● **Work required**
What lines below include the word "tables"? Copy each one.

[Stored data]
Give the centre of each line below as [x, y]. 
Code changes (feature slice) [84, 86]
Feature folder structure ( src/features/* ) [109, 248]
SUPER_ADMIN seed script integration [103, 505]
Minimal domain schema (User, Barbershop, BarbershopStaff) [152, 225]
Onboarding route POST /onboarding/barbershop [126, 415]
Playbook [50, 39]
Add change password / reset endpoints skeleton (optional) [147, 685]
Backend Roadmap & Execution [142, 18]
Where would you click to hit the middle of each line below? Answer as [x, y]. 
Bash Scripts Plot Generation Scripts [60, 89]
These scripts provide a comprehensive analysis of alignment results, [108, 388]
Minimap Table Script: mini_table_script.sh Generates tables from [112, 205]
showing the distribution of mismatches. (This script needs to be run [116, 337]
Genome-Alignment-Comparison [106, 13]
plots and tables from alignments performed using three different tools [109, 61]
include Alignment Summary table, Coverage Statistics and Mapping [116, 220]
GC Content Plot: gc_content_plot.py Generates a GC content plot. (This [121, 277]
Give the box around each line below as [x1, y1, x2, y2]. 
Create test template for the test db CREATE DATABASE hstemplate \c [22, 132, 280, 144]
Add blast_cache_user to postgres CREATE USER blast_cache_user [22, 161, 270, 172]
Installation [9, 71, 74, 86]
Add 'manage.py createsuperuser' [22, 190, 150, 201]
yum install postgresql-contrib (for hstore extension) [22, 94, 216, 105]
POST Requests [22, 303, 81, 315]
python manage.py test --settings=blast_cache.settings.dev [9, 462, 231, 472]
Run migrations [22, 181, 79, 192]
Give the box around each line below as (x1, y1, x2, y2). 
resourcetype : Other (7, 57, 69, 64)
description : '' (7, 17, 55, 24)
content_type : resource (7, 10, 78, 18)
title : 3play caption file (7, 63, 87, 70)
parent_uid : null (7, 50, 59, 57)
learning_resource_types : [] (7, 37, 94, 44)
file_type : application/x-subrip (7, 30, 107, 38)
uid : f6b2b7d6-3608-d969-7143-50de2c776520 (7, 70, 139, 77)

● **Response area**
Minimap Table Script: mini_table_script.sh Generates tables from [112, 205]
plots and tables from alignments performed using three different tools [109, 61]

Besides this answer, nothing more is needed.